If you have bought a digital camera recently, you probably enjoyed the new ‘smile detection’ feature that many new cameras are equipped with. It works like this: you set the camera to smile detection mode and point it at somebody. The camera recognises faces and as soon as the face smiles, snap – it takes a picture. Wouldn’t it be great if that worked for possible problem spots on cavities as well? Camera takes picture, software recognises feature, compares with existing data and sends out a warning message like “potential source of field emission detected”. Much better than sifting through 810 images one by one! DESY PhD student Marc Wenskat is working on exactly this, and his automatic picture recognition is now able to tell which cavity manufacturer produced the cavity. This is not the goal of the exercise and not relevant for recognising features – but it shows that the current algorithm recognises different characteristics.
The focus of the pictures is, quite literally, on the seam where two cavity dumbbells have been welded together. They are the weakest spot in the cavity quality ranking because it is easy to introduce small imperfections in the welding process that may later lead to field emissions or quenches – absolutely unwanted if you’re aiming for ultra-high-gradient cavities for the ILC.

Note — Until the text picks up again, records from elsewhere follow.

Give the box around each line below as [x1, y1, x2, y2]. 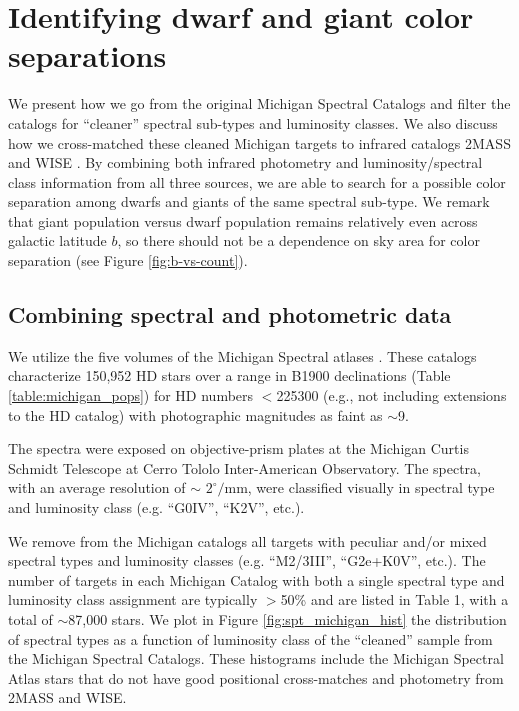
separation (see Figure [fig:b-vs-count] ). [8, 250, 248, 271]
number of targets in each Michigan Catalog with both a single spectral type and [8, 569, 505, 590]
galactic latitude [8, 230, 107, 251]
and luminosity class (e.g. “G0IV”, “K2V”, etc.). [8, 497, 305, 518]
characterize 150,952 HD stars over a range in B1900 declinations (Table [8, 365, 451, 386]
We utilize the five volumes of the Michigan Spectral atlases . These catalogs [8, 345, 477, 366]
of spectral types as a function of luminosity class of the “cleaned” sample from [8, 628, 493, 649]
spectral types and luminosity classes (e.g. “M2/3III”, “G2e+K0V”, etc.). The [8, 550, 486, 571]

Pictures are taken with the automated ‘Kyoto camera’, which was developed and used at KEK, Japan. One of the cameras has been shipped to DESY, Germany and is being further developed by PhD student Sebastian Aderhold. Others are being used in the US. Mounted on a rod and soon, with the new robot, able to turn around its own axis, it takes pictures of each whole seam on the cavity’s widest part, the ‘equator’. Each pixel in a picture is equivalent to 10 square micrometres of cavity surface, and each picture covers four degrees, so a complete scan of each equatorial seam means 90 pictures, or 810 for a whole nine-cell cavity.
These pictures are then checked by Wenskat’s recognition process. The final goal is for the software to not only recognise an object, but also to classify its characteristics and make predictions on what this means. Different ways are being explored to reach this goal, and the first step of the process currently in place is to remove shadows from the image to make potential edges of objects more visible. The mirror-like surface of the cavity is a challenge as a photographic object, and the special lighting system designed in Japan is already a huge step towards pictures that are as uniform as possible. However, even after shadows have been removed artefacts of the recognition process obscure defect detection so that the software has to be further refined.

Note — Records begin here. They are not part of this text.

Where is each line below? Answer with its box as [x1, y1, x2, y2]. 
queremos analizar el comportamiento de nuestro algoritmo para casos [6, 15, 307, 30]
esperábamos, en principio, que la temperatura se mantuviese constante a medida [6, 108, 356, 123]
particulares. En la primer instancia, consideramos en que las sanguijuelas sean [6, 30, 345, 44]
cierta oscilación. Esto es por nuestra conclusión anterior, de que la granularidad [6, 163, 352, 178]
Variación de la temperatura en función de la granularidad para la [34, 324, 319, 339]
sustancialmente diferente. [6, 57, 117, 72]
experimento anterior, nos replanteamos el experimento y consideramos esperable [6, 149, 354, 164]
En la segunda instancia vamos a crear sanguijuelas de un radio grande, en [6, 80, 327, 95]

The result of the current algorithm is a binary black-and-white image that checks parameters like ‘distance (of feature) from seam’, ‘orientation’ or ‘eccentricity’ and many more. One of the challenges of cavity image processing is the large variability. Surface features do not have a uniform appearance but come in all sorts of shapes and sizes. It will take more investigations to detect critical features automatically and predict their effect on cavity performance.

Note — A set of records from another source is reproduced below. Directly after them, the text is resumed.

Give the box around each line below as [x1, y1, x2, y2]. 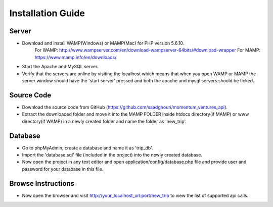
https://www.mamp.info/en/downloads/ [34, 54, 117, 60]
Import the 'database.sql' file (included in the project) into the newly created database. [22, 152, 202, 158]
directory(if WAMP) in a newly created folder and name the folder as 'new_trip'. [22, 118, 187, 124]
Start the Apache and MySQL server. [22, 64, 99, 70]
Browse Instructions [9, 179, 75, 188]
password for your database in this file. [22, 166, 104, 172]
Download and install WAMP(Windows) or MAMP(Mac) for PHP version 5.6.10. [22, 40, 185, 46]
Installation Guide [9, 8, 85, 19]
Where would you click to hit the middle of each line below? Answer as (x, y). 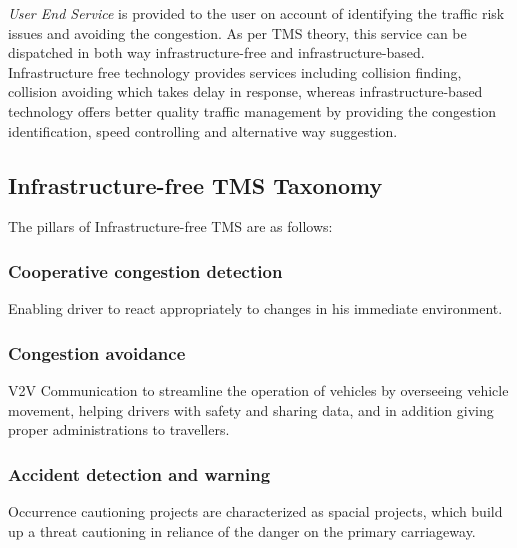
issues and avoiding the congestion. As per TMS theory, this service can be (237, 32)
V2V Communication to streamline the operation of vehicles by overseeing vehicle (258, 389)
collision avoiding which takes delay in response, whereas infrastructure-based (245, 91)
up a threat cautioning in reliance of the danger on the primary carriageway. (242, 530)
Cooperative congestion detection (145, 270)
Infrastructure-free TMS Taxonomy (195, 184)
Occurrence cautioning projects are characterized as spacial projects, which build (255, 510)
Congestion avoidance (97, 352)
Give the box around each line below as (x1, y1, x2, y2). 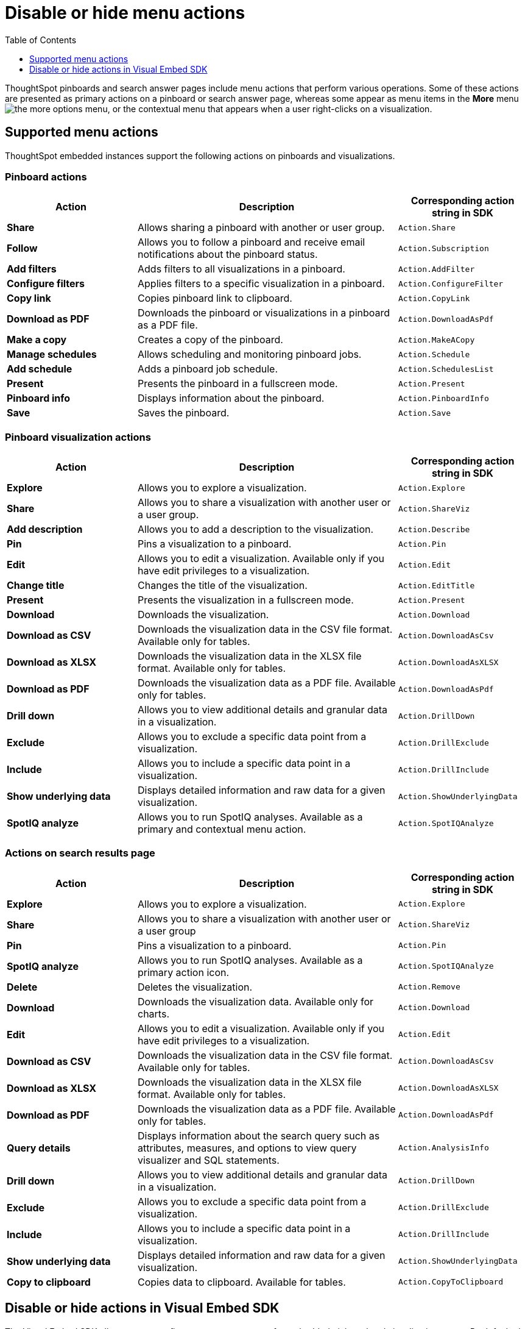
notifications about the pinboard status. (138, 248, 318, 261)
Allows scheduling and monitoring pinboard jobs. (138, 348, 362, 361)
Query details (7, 1141, 71, 1154)
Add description (7, 523, 83, 536)
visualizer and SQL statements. (138, 1153, 280, 1166)
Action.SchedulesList (398, 364, 494, 374)
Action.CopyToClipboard (398, 1277, 504, 1287)
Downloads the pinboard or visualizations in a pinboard (138, 307, 390, 319)

This prediction is a crucial component of the inspection robot ‘OBACHT’ that is currently under construction at DESY. OBACHT, German for ‘watch out’, stands for Optical Bench for Automated Cavity inspection with High-res images on short Timescales. Part of the EU-funded project ILC-HiGrade, it will make optical inspection for cavities not only faster, but also more precise. High-precision motors fitted on a Meccano-like workbench and great flexibility in the movement of both camera and cavity, together with test data from the worldwide cavity database and the inspection software, could get the time it takes to optically test a cavity down from more than a day to a couple of hours. In the industrialisation process for cavities that meet the ILC specifications this robot could play a major role. OBACHT will catalogue the surface of the delivered cavities, essentially maintaining a topographic map of all cavities. Such a map may be useful to relate performance limitations to surface features that otherwise would go unnoticed.